Works with: OpenAI SDK (drop-in wrapper), LangChain, LlamaIndex, LiteLLM, Anthropic SDK, raw HTTP via API
Languages: Python, TypeScript/JavaScript, other languages via REST API
Cost at Scale
| Option | Cost |
|---|---|
| Self-hosted (Docker Compose) | Free — requires a server with ~2GB RAM |
| Self-hosted (Kubernetes, Helm) | Free — requires K8s cluster |
| Cloud (Hobby tier) | Free up to 50k observations/month |
| Cloud (Pro) | $29/month + usage beyond free tier |
| Cloud (Enterprise) | Custom pricing, SSO, audit logs, dedicated support |
Self-hosting is genuinely viable for most teams — Langfuse provides a maintained Docker Compose setup and Helm chart.
EU AI Act Relevance
Strong — Langfuse’s most important compliance differentiator in the eval ecosystem.
- Article 9 (Risk management): Production tracing provides continuous, automated risk monitoring throughout the operational lifecycle — not just at deploy time. Incident detection through score thresholds (e.g., alert when faithfulness drops below 0.7).
- Article 10 (Data governance): Traces create an auditable record of every inference, including inputs, outputs, and metadata. Data retention is configurable.
- Article 13 (Transparency): Trace data can support user-facing transparency requirements — you can demonstrate what information the AI used to generate a response.
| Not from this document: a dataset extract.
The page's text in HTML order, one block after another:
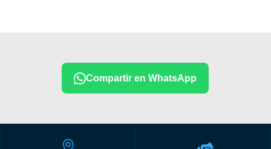
Compartir en WhatsApp

- Article 17 (Quality management): Online scoring pipelines implement continuous quality monitoring as required by quality management system obligations.
- Annex IV (Technical documentation): Trace exports (JSONL, CSV) provide machine-readable evidence of system behavior over time.
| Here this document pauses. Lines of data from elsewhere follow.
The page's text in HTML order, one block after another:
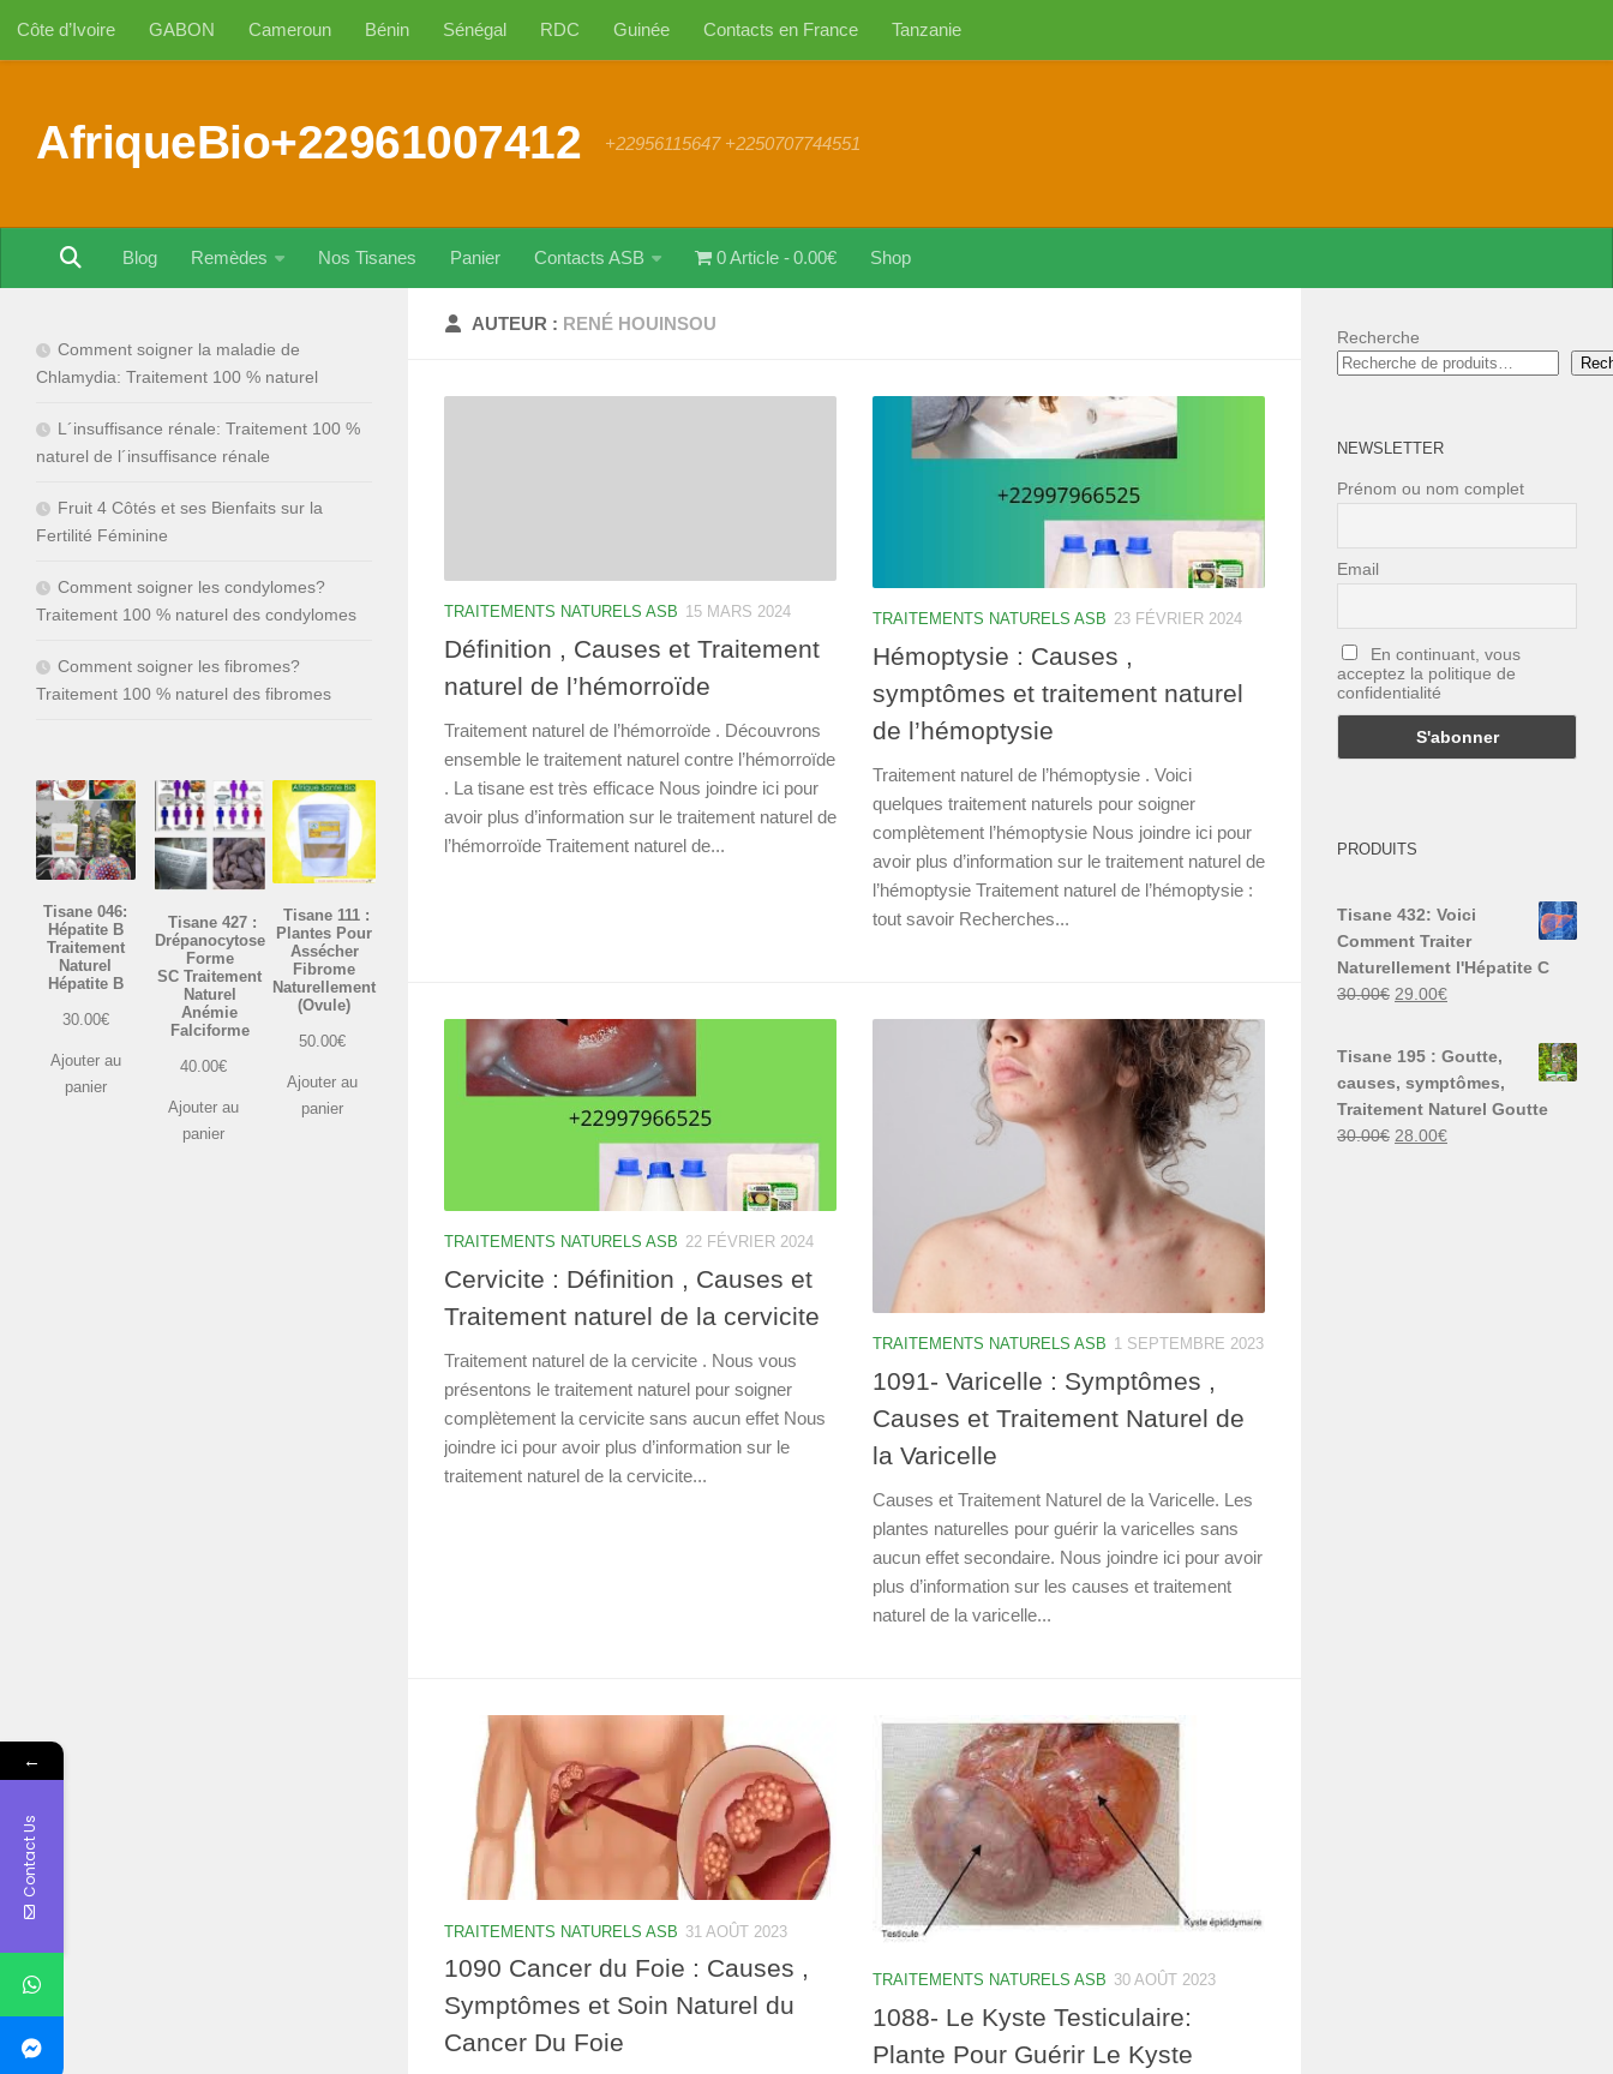
Au dessous du contenu
Côte d’Ivoire GABON Cameroun Bénin Sénégal RDC Guinée Contacts en France Tanzanie
AfriqueBio+22961007412 +22956115647 +2250707744551
Blog Remèdes Nos Tisanes Panier Contacts ASB 0 Article 0.00€ Shop
AUTEUR : RENÉ HOUINSOU
TRAITEMENTS NATURELS ASB 15 MARS 2024
Définition , Causes et Traitement
naturel de l’hémorroïde
Traitement naturel de l’hémorroïde . Découvrons
ensemble le traitement naturel contre l’hémorroïde
. La tisane est très efficace Nous joindre ici pour
avoir plus d’information sur le traitement naturel de
l’hémorroïde Traitement naturel de...
TRAITEMENTS NATURELS ASB 23 FÉVRIER 2024
Hémoptysie : Causes ,
symptômes et traitement naturel
de l’hémoptysie
Traitement naturel de l’hémoptysie . Voici
quelques traitement naturels pour soigner
complètement l’hémoptysie Nous joindre ici pour
avoir plus d’information sur le traitement naturel de
l’hémoptysie Traitement naturel de l’hémoptysie :
tout savoir Recherches...
TRAITEMENTS NATURELS ASB 22 FÉVRIER 2024
Cervicite : Définition , Causes et
Traitement naturel de la cervicite
Traitement naturel de la cervicite . Nous vous
présentons le traitement naturel pour soigner
complètement la cervicite sans aucun effet Nous
joindre ici pour avoir plus d’information sur le
traitement naturel de la cervicite...
TRAITEMENTS NATURELS ASB 1 SEPTEMBRE 2023
1091- Varicelle : Symptômes ,
Causes et Traitement Naturel de
la Varicelle
Causes et Traitement Naturel de la Varicelle. Les
plantes naturelles pour guérir la varicelles sans
aucun effet secondaire. Nous joindre ici pour avoir
plus d’information sur les causes et traitement
naturel de la varicelle...
TRAITEMENTS NATURELS ASB 31 AOÛT 2023
1090 Cancer du Foie : Causes ,
Symptômes et Soin Naturel du
Cancer Du Foie
TRAITEMENTS NATURELS ASB 30 AOÛT 2023
1088- Le Kyste Testiculaire:
Plante Pour Guérir Le Kyste
Comment soigner la maladie de
Chlamydia: Traitement 100 % naturel
L´insuffisance rénale: Traitement 100 %
naturel de l´insuffisance rénale
Fruit 4 Côtés et ses Bienfaits sur la
Fertilité Féminine
Comment soigner les condylomes?
Traitement 100 % naturel des condylomes
Comment soigner les fibromes?
Traitement 100 % naturel des fibromes
Tisane 046:
Hépatite B
Traitement
Naturel
Hépatite B
30.00€
Ajouter au
panier
Tisane 427 :
Drépanocytose
Forme
SC Traitement
Naturel
Anémie
Falciforme
40.00€
Ajouter au
panier
Tisane 111 :
Plantes Pour
Assécher
Fibrome
Naturellement
(Ovule)
50.00€
Ajouter au
panier
Recherche
NEWSLETTER
Prénom ou nom complet
Email
En continuant, vous
acceptez la politique de
confidentialité
PRODUITS
Tisane 432: Voici
Comment Traiter
Naturellement l'Hépatite C
30.00€ Le
30.00€.
29.00€Le
est :
Tisane 195 : Goutte,
causes, symptômes,
Traitement Naturel Goutte
30.00€ Le
28.00€Le
←
Contact Us

EU data residency: The EU Cloud instance (cloud.langfuse.com) is hosted in Germany (AWS eu-central-1). Langfuse GmbH is a German company subject to GDPR. A Data Processing Agreement (DPA) is available at langfuse.com/security/dpa — applicable to all subscription tiers including free.
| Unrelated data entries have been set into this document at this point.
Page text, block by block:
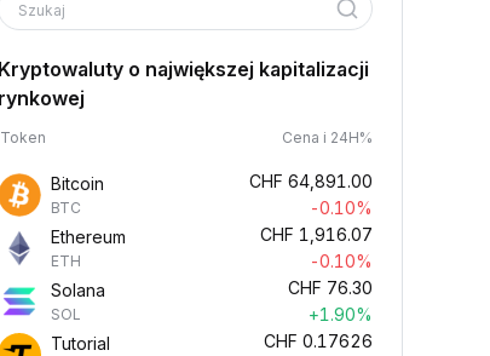
Szukaj
Kryptowaluty o największej kapitalizacji
rynkowej
Token Cena i 24H%
Bitcoin
BTC
CHF 64,891.00
-0.10%
Ethereum
ETH
CHF 1,916.07
-0.10%
Solana
SOL
CHF 76.30
+1.90%
Tutorial
CHF 0.17626

Self-hosting for maximum data control: For Annex III high-risk AI systems where data sovereignty is non-negotiable, self-hosting ensures no data leaves your infrastructure.
Version Tracked
- Current stable: v3.x
- Last verified: 2026-05-20
- Self-host note: Docker Compose setup is well-maintained. The
docker-compose.ymlin the repo is the recommended starting point. Helm chart for Kubernetes is available in thelangfuse/langfuse-k8srepo.